On zaterdag, sep 20, 2003, at 21:36 Europe/Amsterdam, Sean Donelan wrote:
Should any dialup, dsl, cable, wi-fi, dhcp host be able to use any service at any time? For example run an SMTP mailer, or leave Network Neighborhood open for others to browse or install software on their computers?
As someone who has been using IP for a while now, I would very much like to be able to use any service at any time.
Or should ISPs have a "default deny" on all services, and subscribers need to call for permitssion if they want to use some new service? Should new services like Voice over IP, or even the World Wide Web be blocked by default by service providers?
Obviously not. Blocking services that are known to be bad or vulnerable wouldn't be entirely unreasonable, though. But who gets to decide which services should be blocked? Some services are very dangerous and not very useful, so blocking is a no brainer. Other services are only slightly risky and very useful. Where do we draw the line? Who draws the line?
As a HOST requirement, I think all hosts should be "client-only" by default. That includes things when acting as like hosts such as routers, switches, print servers, file servers, UPSes. If a HOST uses a network protocol for local host processes (e.g.
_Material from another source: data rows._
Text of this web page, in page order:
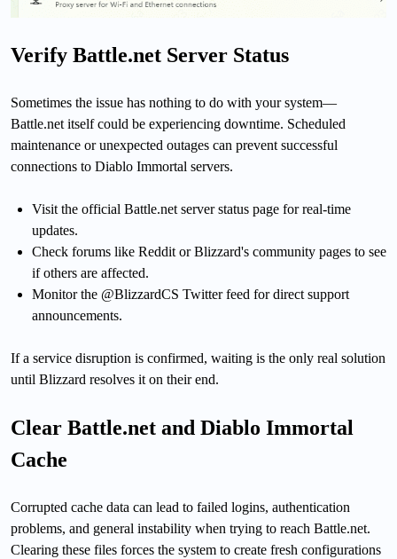
Verify Battle.net Server Status
Sometimes the issue has nothing to do with your system—
Battle.net itself could be experiencing downtime. Scheduled
maintenance or unexpected outages can prevent successful
connections to Diablo Immortal servers.
Visit the official Battle.net server status page for real-time
updates.
Check forums like Reddit or Blizzard's community pages to see
if others are affected.
Monitor the @BlizzardCS Twitter feed for direct support
announcements.
If a service disruption is confirmed, waiting is the only real solution
until Blizzard resolves it on their end.
Clear Battle.net and Diablo Immortal
Cache
Corrupted cache data can lead to failed logins, authentication
problems, and general instability when trying to reach Battle.net.
Clearing these files forces the system to create fresh configurations
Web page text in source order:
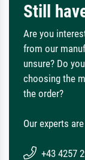
Still
Are you
from our
unsure? Do
choosing the
the order?
Our experts
+43 4257
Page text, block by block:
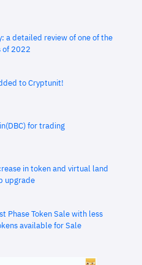
a detailed review of one of the
of 2022
to Cryptunit!
for trading
in token and virtual land
upgrade
Phase Token Sale with less
available for Sale
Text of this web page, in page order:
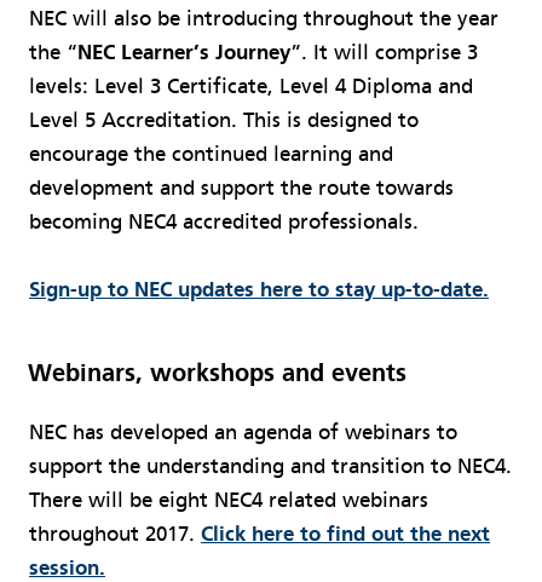
NEC will also be introducing throughout the year
the “NEC Learner’s Journey”. It will comprise 3
levels: Level 3 Certificate, Level 4 Diploma and
Level 5 Accreditation. This is designed to
encourage the continued learning and
development and support the route towards
becoming NEC4 accredited professionals.
Sign-up to NEC updates here to stay up-to-date.
Webinars, workshops and events
NEC has developed an agenda of webinars to
support the understanding and transition to NEC4.
There will be eight NEC4 related webinars
throughout 2017. Click here to find out the next
session.
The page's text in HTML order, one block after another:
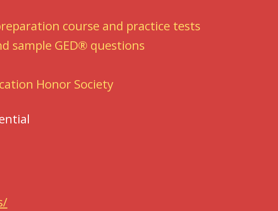
course and practice tests
sample GED® questions
Honor Society
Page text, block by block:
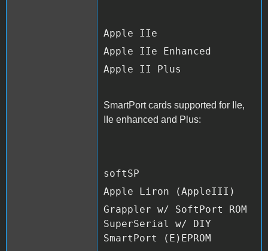
Apple IIe
Apple IIe Enhanced
Apple II Plus
SmartPort cards supported for IIe,
IIe enhanced and Plus:
softSP
Apple Liron (AppleIII)
Grappler w/ SoftPort ROM
SuperSerial w/ DIY
SmartPort (E)EPROM
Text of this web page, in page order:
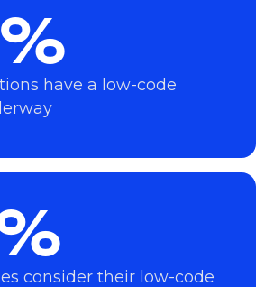
have a low-code
consider their low-code
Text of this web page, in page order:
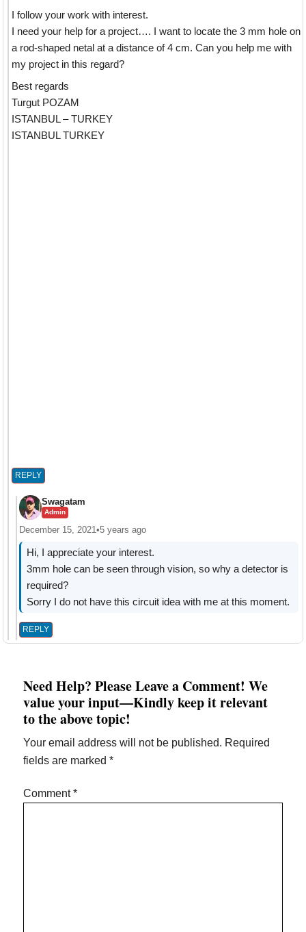
I follow your work with interest.
I need your help for a project…. I want to locate the 3 mm hole on
a rod-shaped netal at a distance of 4 cm. Can you help me with
my project in this regard?
Best regards
Turgut POZAM
ISTANBUL – TURKEY
ISTANBUL TURKEY
REPLY
Swagatam
Admin
December 15, 2021 •5 years ago
Hi, I appreciate your interest.
3mm hole can be seen through vision, so why a detector is
required?
Sorry I do not have this circuit idea with me at this moment.
REPLY
Need Help? Please Leave a Comment! We
value your input—Kindly keep it relevant
to the above topic!
Your email address will not be published. Required
fields are marked*
Comment*
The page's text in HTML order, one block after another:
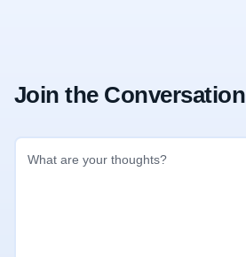
Join the Conversation

X-Windows, BIFF, Syslog, DCE, RPC) by default it should not accept network connections.
It should require some action, e.g. the user enabling the service, DHCP-client enabling it in a profile, clicking things on the LCD display on the front ofthe printer, etc.
Get yourself a Mac. :-) I think it would useful to set aside a block of port numbers for local use. These would be easy to filter at the edges of networks but plug and play would still be possible.
SERVICE PROVIDERS do not enforce host requirements.
But someone has to. The trouble is that access to the network has never been considered a liability, except for local ports under 1024. (Have a look at java, for example.) I believe that the only way to solve all this nonsense is to have a mechanism that is preferably outside the host, or at least deep enough inside the system to be protected against application holes and user stupidity, which controls application's access to the network. This must not only be based on application type and user rights (user www gets to run a web server that listens on port 80) but also on application version. So when a vulnerability is found the vulnerable version of the application is automatically blocked. I don't see something like this popping up over night, though.